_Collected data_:

########################################

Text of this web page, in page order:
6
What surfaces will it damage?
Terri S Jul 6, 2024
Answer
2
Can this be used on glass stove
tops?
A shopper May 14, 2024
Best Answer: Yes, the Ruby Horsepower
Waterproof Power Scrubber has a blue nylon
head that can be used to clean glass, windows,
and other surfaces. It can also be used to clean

########################################

_WHAT IS BEING ASKED_: Counting only lines that contain the word "surfaces", state how many appear in the entries, and add nothing.

_YOUR SOLUTION_: 2